For this exercise, please return exactly the line containing "instance TypeEq x y b [67, 337]" and each line after it through the end of the records, with no pictures included.

Collected data entries:
******************************
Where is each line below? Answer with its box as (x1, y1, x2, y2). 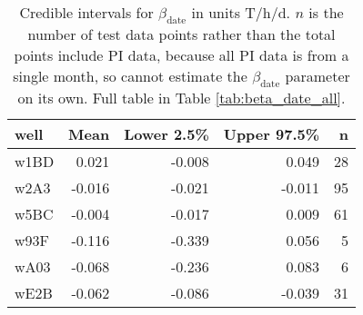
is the (308, 2, 344, 23)
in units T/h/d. (191, 2, 291, 23)
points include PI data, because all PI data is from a (14, 44, 349, 66)
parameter (285, 65, 350, 87)
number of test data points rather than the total (27, 24, 336, 45)
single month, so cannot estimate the (13, 65, 247, 87)
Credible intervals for (19, 2, 154, 23)
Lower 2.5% (124, 123, 209, 145)
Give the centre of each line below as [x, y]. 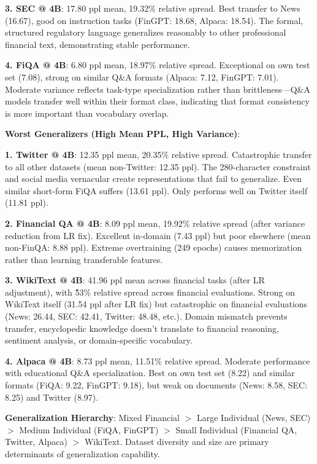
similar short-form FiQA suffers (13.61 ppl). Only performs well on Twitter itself [156, 190]
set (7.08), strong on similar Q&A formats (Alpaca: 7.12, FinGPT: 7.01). [142, 77]
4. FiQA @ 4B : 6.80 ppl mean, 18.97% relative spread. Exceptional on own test [158, 65]
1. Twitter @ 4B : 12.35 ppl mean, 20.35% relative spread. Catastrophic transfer [158, 154]
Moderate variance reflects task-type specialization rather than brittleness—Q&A [158, 89]
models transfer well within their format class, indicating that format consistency [157, 101]
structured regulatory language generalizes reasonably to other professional [146, 32]
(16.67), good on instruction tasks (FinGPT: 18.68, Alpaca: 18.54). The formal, [154, 20]
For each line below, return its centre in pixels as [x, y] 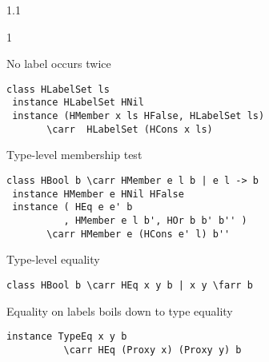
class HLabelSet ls [58, 89]
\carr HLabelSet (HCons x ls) [130, 129]
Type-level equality [53, 259]
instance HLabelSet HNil [78, 103]
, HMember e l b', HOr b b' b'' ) [155, 220]
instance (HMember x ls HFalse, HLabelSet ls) [139, 116]
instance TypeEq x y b [67, 337]
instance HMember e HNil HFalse [98, 194]
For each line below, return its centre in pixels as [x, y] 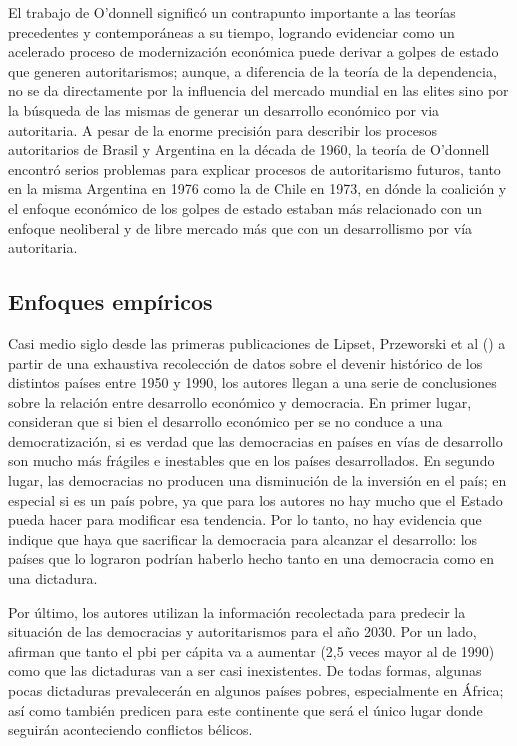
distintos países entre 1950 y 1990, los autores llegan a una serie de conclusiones [252, 382]
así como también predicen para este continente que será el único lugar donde [245, 709]
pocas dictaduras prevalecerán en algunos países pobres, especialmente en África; [256, 690]
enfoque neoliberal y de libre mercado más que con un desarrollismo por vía [240, 227]
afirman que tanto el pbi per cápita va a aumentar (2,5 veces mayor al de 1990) [251, 650]
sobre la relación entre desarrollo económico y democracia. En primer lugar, [240, 401]
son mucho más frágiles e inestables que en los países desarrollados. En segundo [251, 460]
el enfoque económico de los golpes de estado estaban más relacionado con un [245, 207]
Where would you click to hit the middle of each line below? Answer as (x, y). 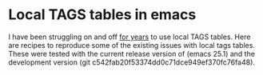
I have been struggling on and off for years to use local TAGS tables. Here (130, 37)
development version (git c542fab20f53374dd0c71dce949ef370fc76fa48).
******************************
__WRITTEN RESPONSE__
instance TypeEq x y b [67, 337]
instance HMember e HNil HFalse [98, 194]
For each line below, return its centre in pixels as [x, y] 
distintos países entre 1950 y 1990, los autores llegan a una serie de conclusiones [252, 382]
así como también predicen para este continente que será el único lugar donde [245, 709]
pocas dictaduras prevalecerán en algunos países pobres, especialmente en África; [256, 690]
enfoque neoliberal y de libre mercado más que con un desarrollismo por vía [240, 227]
afirman que tanto el pbi per cápita va a aumentar (2,5 veces mayor al de 1990) [251, 650]
sobre la relación entre desarrollo económico y democracia. En primer lugar, [240, 401]
son mucho más frágiles e inestables que en los países desarrollados. En segundo [251, 460]
el enfoque económico de los golpes de estado estaban más relacionado con un [245, 207]
Where would you click to hit the middle of each line below? Answer as (x, y). 
I have been struggling on and off for years to use local TAGS tables. Here (130, 37)
development version (git c542fab20f53374dd0c71dce949ef370fc76fa48).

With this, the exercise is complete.